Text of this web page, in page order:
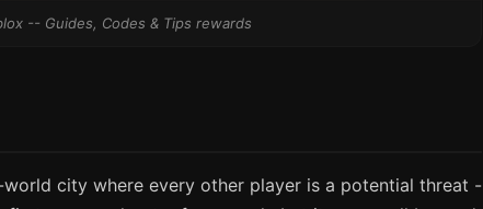
-- Guides, Codes & Tips rewards
city where every other player is a potential threat -
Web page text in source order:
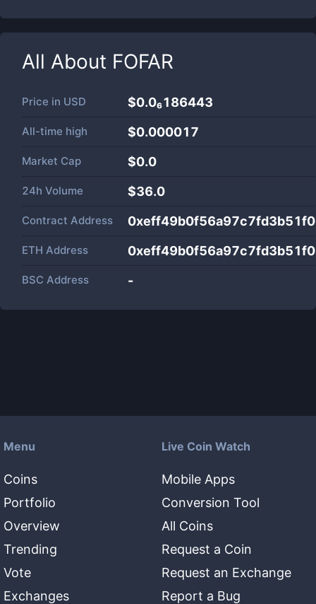
All About FOFAR
Price in USD $0.0₆186443
All-time high $0.000017
Market Cap $0.0
24h Volume $36.0
Contract Address
ETH Address
BSC Address -
Menu
Coins
Portfolio
Overview
Trending
Vote
Exchanges
Live Coin Watch
Mobile Apps
Conversion Tool
All Coins
Request a Coin
Request an Exchange
Report a Bug
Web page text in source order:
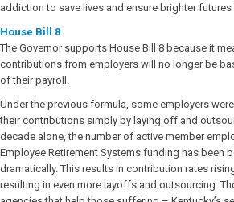
addiction to save lives and ensure brighter
House Bill 8
The Governor supports House Bill 8 because it
contributions from employers will no longer be
of their payroll.
Under the previous formula, some employers
their contributions simply by laying off and
decade alone, the number of active member
Employee Retirement Systems funding has been
dramatically. This results in contribution rates
resulting in even more layoffs and outsourcing.
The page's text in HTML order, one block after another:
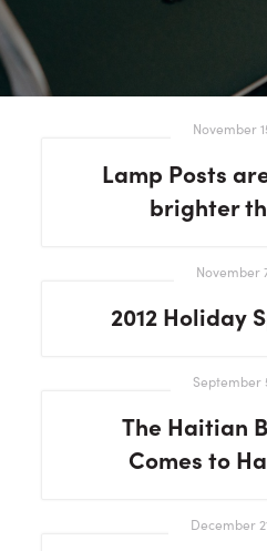
November
Lamp Posts
brighter
November
2012 Holiday
September
The Haitian
Comes to
December
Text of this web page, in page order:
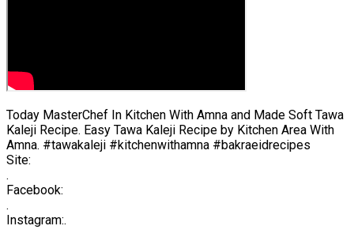
Today MasterChef In Kitchen With Amna and Made Soft Tawa
Kaleji Recipe. Easy Tawa Kaleji Recipe by Kitchen Area With
Amna. #tawakaleji #kitchenwithamna #bakraeidrecipes
Site:
.
Facebook:
.
Instagram:.
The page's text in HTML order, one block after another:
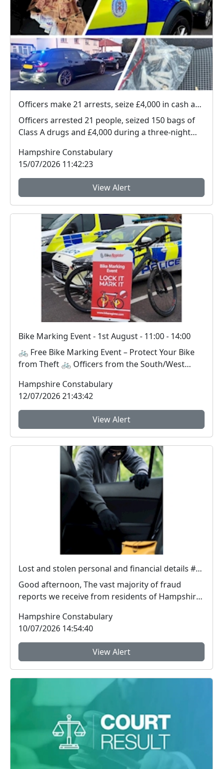
Officers make 21 arrests, seize £4,000 in cash and 150 bags of Class A drugs during three-night operation
Officers arrested 21 people, seized 150 bags of
Class A drugs and £4,000 during a three-night
Hampshire Constabulary
15/07/2026 11:42:23
View Alert
Bike Marking Event - 1st August - 11:00 - 14:00
🚲 Free Bike Marking Event – Protect Your Bike
from Theft 🚲 Officers from the South/West
Hampshire Constabulary
12/07/2026 21:43:42
View Alert
Lost and stolen personal and financial details #FraudFree2026
Good afternoon, The vast majority of fraud
reports we receive from residents of Hampshire
Hampshire Constabulary
10/07/2026 14:54:40
View Alert
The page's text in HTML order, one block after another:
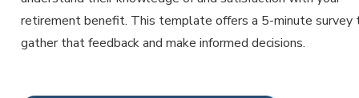
retirement benefit. This template offers a 5-minute survey
gather that feedback and make informed decisions.
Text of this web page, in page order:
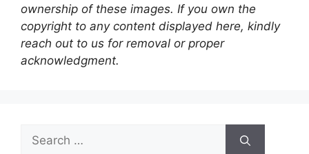
ownership of these images. If you own the
copyright to any content displayed here, kindly
reach out to us for removal or proper
acknowledgment.
Search
for:
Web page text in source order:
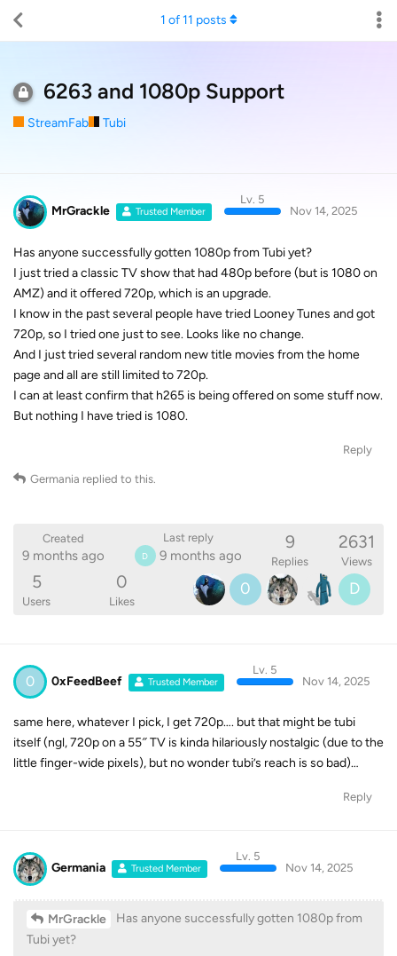
6263 and 1080p Support
StreamFab Tubi
1 of11 posts
MrGrackle Trusted Member
Lv. 5
Nov 14, 2025
Has anyone successfully gotten 1080p from Tubi yet?
I just tried a classic TV show that had 480p before (but is 1080 on
AMZ) and it offered 720p, which is an upgrade.
I know in the past several people have tried Looney Tunes and got
720p, so I tried one just to see. Looks like no change.
And I just tried several random new title movies from the home
page and all are still limited to 720p.
I can at least confirm that h265 is being offered on some stuff now.
But nothing I have tried is 1080.
Reply
Germania replied to this.
Created
9 months ago
Last reply
D 9 months ago
9
Replies
2631
Views
5
Users
0
Likes
0 D
0 0xFeedBeef Trusted Member
Lv. 5
Nov 14, 2025
same here, whatever I pick, I get 720p…. but that might be tubi
itself (ngl, 720p on a 55″ TV is kinda hilariously nostalgic (due to the
little finger-wide pixels), but no wonder tubi’s reach is so bad)…
Reply
Germania Trusted Member
Lv. 5
Nov 14, 2025
MrGrackle
Has anyone successfully gotten 1080p from
Tubi yet?
^^^^^^^^^^^^^^^^
TASK TO CARRY OUT: Only one thing is wanted here, an exact copy of the lines from the first line above through the line containing "ETH Address", minus any picture.

ANSWER TO THE EXERCISE:
Text of this web page, in page order:
-- Guides, Codes & Tips rewards
city where every other player is a potential threat -
Web page text in source order:
All About FOFAR
Price in USD $0.0₆186443
All-time high $0.000017
Market Cap $0.0
24h Volume $36.0
Contract Address
ETH Address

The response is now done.